§ **Data provided**:
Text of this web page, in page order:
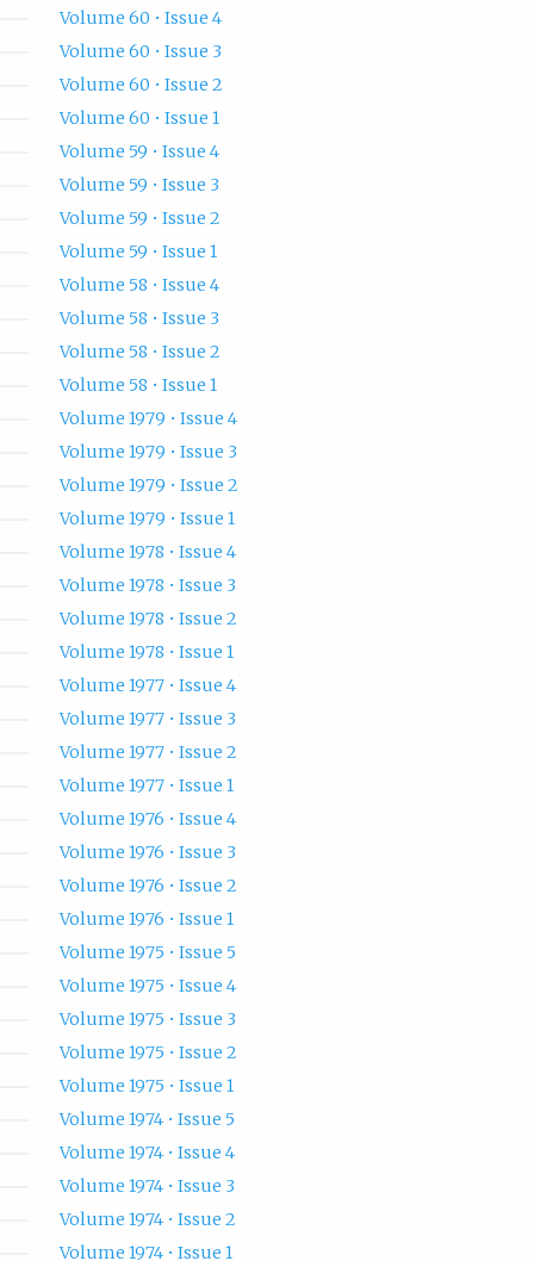
Volume 60 • Issue 4
Volume 60 • Issue 3
Volume 60 • Issue 2
Volume 60 • Issue 1
Volume 59 • Issue 4
Volume 59 • Issue 3
Volume 59 • Issue 2
Volume 59 • Issue 1
Volume 58 • Issue 4
Volume 58 • Issue 3
Volume 58 • Issue 2
Volume 58 • Issue 1
Volume 1979 • Issue 4
Volume 1979 • Issue 3
Volume 1979 • Issue 2
Volume 1979 • Issue 1
Volume 1978 • Issue 4
Volume 1978 • Issue 3
Volume 1978 • Issue 2
Volume 1978 • Issue 1
Volume 1977 • Issue 4
Volume 1977 • Issue 3
Volume 1977 • Issue 2
Volume 1977 • Issue 1
Volume 1976 • Issue 4
Volume 1976 • Issue 3
Volume 1976 • Issue 2
Volume 1976 • Issue 1
Volume 1975 • Issue 5
Volume 1975 • Issue 4
Volume 1975 • Issue 3
Volume 1975 • Issue 2
Volume 1975 • Issue 1
Volume 1974 • Issue 5
Volume 1974 • Issue 4
Volume 1974 • Issue 3
Volume 1974 • Issue 2
Volume 1974 • Issue 1
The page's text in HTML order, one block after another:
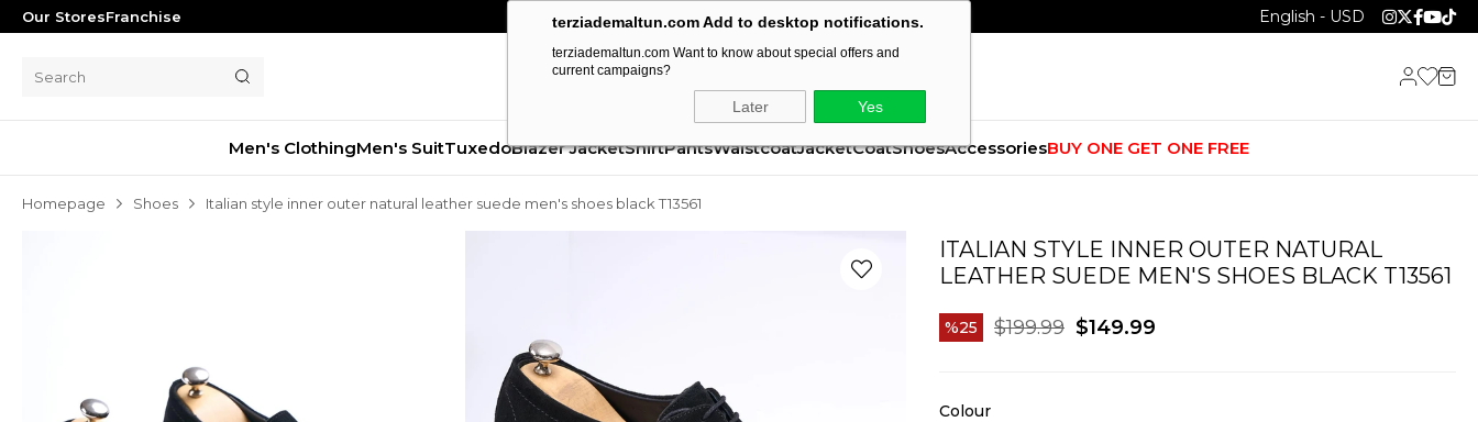
terziademaltun.com Add to desktop notifications.
terziademaltun.com Want to know about special offers and
current campaigns?
Later Yes
Our StoresFranchise English - USD
Men's Clothing
Jacket
Men's SuitTuxedoBlazer JacketShirtPantsWaistcoatJacketCoatShoesAccessoriesBUY ONE GET ONE FREE
Homepage Shoes Italian style inner outer natural leather suede men's shoes black T13561
ITALIAN STYLE INNER OUTER NATURAL
LEATHER SUEDE MEN'S SHOES BLACK T13561
25 $199.99 $149.99
Colour

§ **How to complete this task**:
All lines above from the one containing "Volume 59 • Issue 2" to the one containing "Volume 1974 • Issue 2" must be repeated exactly, both lines included, and no others.

§ **Written reply**:
Volume 59 • Issue 2
Volume 59 • Issue 1
Volume 58 • Issue 4
Volume 58 • Issue 3
Volume 58 • Issue 2
Volume 58 • Issue 1
Volume 1979 • Issue 4
Volume 1979 • Issue 3
Volume 1979 • Issue 2
Volume 1979 • Issue 1
Volume 1978 • Issue 4
Volume 1978 • Issue 3
Volume 1978 • Issue 2
Volume 1978 • Issue 1
Volume 1977 • Issue 4
Volume 1977 • Issue 3
Volume 1977 • Issue 2
Volume 1977 • Issue 1
Volume 1976 • Issue 4
Volume 1976 • Issue 3
Volume 1976 • Issue 2
Volume 1976 • Issue 1
Volume 1975 • Issue 5
Volume 1975 • Issue 4
Volume 1975 • Issue 3
Volume 1975 • Issue 2
Volume 1975 • Issue 1
Volume 1974 • Issue 5
Volume 1974 • Issue 4
Volume 1974 • Issue 3
Volume 1974 • Issue 2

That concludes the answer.